History of Galloway

Scotland’s colourful and turbulent history is well represented around the fringes of the Galloway Hills, but seldom did anything of note occur within their bleak confines.

Galloway has a long and proud history going back almost 14 centuries when the first humans arrived on foot as the last ice age receded.

Very little is known about the first few centuries but archeologists are constantly finding evidence to gain a better picture of our ancestors
and how they lived. We know hunter-gatherers settled along the coastal margins during the later Stone Age period and migrated during the
Neolithic, Bronze and Iron Ages.

The geographical position of Galloway, being close to the English border, meant there was constant interaction over the centuries, but surrounded
by sea, rivers and hills it was a difficult area to control and was referred to as the “Kingdom of Galloway”.

Over the centuries Galloway was visited by the Romans, Christianity was established by St Ninian in 379 AD and the Vikings arrived in the 8th century. The Kingdom of Scotland was established in 843 AD and a succession of Houses ruled until Robert the Bruce was crowned King in 1306, but it was disputed and heralded a period of turbulence culminating in the Battle of Bannockburn in 1314. The early years of this struggle were in Galloway with battles at Raploch Moor and Loch Trool and this period and area is often called “The Cradle of Scottish Independence”.

In the second half of the seventeenth century there was a period of conflict between the Scottish Presbyterian Covenanting movement  and the government forces of Charles II and James VII. This was largely in the south west, particularly Galloway with in excess of 18,000 covenanters murdered.

In the late eighteenth and early nineteenth centuries Galloway, along with other parts of southern Scotland, endured the Lowland Clearances which in many ways was even more brutal than the well documented Highland Clearances.
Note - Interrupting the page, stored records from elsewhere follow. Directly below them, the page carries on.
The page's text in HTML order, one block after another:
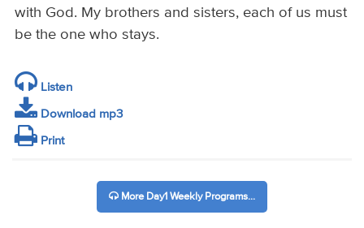
with God. My brothers and sisters, each of us must
be the one who stays.
Listen
Download mp3
Print
More Day1 Weekly Programs...
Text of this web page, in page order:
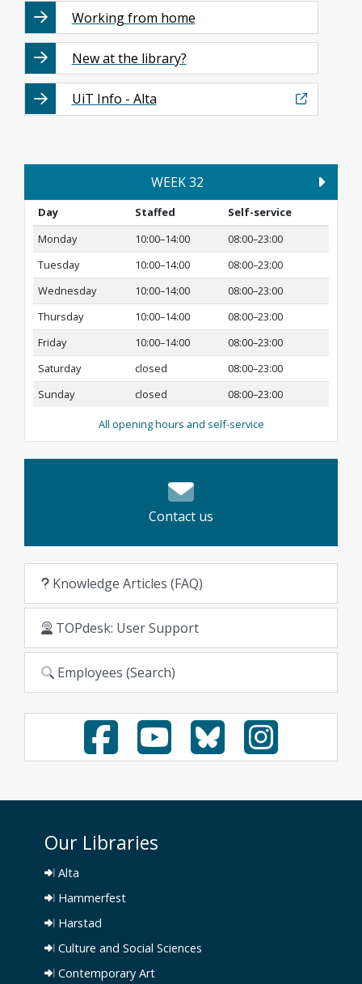
Working from home
New at the library?
UiT Info - Alta
WEEK 32
Day Staffed
Self-service
Monday
10:00–14:00
08:00–23:00
Tuesday
10:00–14:00
08:00–23:00
Wednesday
10:00–14:00
08:00–23:00
Thursday
10:00–14:00
08:00–23:00
Friday
10:00–14:00
08:00–23:00
Saturday
closed
08:00–23:00
Sunday
closed 08:00–23:00
All opening hours and self-service
Contact us
Knowledge Articles (FAQ)
TOPdesk: User Support
Employees (Search)
Our Libraries
Alta
Hammerfest
Harstad
Culture and Social Sciences
Contemporary Art

Galloway today is still off the beaten track but with our empty hills is well worth the keen walker taking time to visit and savour the beauty and solitude.

Galloway Forest Park

Galloway Forest Park is the largest Forest Park in Scotland covering 774 sq.Km (299 sq. miles) and was designated in 1947. It embraces much of Forestry and Land Scotland’s (formerly Forestry Commission Scotland) holdings in the Galloway Hills.  Although its primary purpose is to produce commercial timber (500,000 tons/year) not all the land is under tree plantations.  There are no plantations on the higher hills where trees simply do not thrive, nor have all the boggy valleys been planted, although they would support tree cover.

Recreation is now a significant part of the management of the Park with visitor centres at Glentrool and Kirriereoch.  Fishing is available in many of the Lochs and the Raiders Road and Carrick forest drives are seasonally opened to traffic.

The Galloway Forest Park was granted Dark Sky Park status in November 2009, the first in the UK.

In recent years the visitor centres at Kirroughtree, Clatteringshaws and Glentrool have been developed to provide first class facilities in the heart of the park.

The 7 Stanes, Extreme Mountain Bike routes at Glentrool, Dalbeattie and Kirroughtree provide an exhilarating experience for experienced riders as well as more sedate options suited to families or less ambitious cyclists.